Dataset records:
┌──
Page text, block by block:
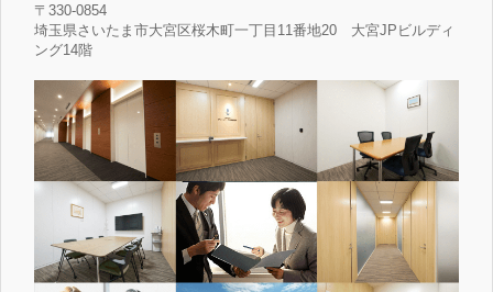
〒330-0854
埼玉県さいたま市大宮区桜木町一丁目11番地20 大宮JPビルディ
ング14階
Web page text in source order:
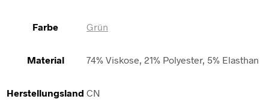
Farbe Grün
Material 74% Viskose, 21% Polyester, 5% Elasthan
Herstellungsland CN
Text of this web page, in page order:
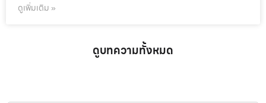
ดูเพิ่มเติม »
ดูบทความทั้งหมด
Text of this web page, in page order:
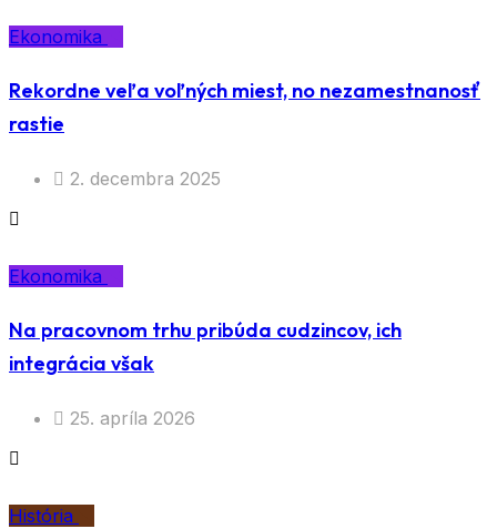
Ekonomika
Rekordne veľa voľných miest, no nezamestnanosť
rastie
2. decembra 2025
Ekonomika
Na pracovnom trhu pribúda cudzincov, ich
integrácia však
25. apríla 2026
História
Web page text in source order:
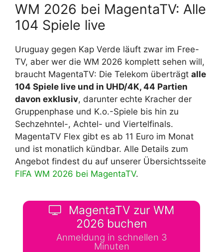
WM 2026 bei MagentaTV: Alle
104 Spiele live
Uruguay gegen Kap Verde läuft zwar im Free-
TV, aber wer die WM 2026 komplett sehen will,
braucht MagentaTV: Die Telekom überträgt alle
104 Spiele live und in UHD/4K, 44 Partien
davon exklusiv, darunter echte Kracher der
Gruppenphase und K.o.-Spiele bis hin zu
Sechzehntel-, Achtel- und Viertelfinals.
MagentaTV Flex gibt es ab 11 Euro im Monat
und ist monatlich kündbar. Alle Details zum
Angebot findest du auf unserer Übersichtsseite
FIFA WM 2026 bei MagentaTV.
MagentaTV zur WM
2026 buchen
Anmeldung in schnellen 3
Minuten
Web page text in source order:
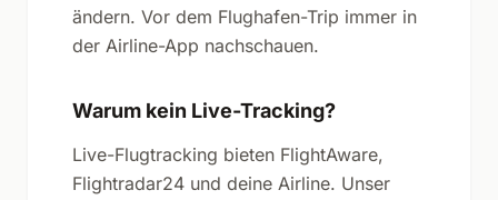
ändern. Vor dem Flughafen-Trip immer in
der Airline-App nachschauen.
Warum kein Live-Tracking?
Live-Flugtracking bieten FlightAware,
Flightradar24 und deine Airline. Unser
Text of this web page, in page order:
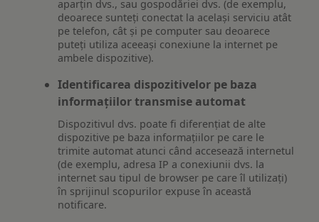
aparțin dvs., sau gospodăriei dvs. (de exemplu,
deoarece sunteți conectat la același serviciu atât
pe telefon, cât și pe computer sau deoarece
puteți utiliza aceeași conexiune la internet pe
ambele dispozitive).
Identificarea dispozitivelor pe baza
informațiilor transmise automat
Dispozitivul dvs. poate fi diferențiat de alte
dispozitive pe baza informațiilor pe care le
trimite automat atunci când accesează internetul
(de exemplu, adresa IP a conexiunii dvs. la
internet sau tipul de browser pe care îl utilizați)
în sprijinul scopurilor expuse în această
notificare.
└──
**Aim of the task**. Only the last part of the entries above is needed: please copy the line with "în sprijinul scopurilor expuse în această" and each line after it exactly.

**Solution to the problem**.
în sprijinul scopurilor expuse în această
notificare.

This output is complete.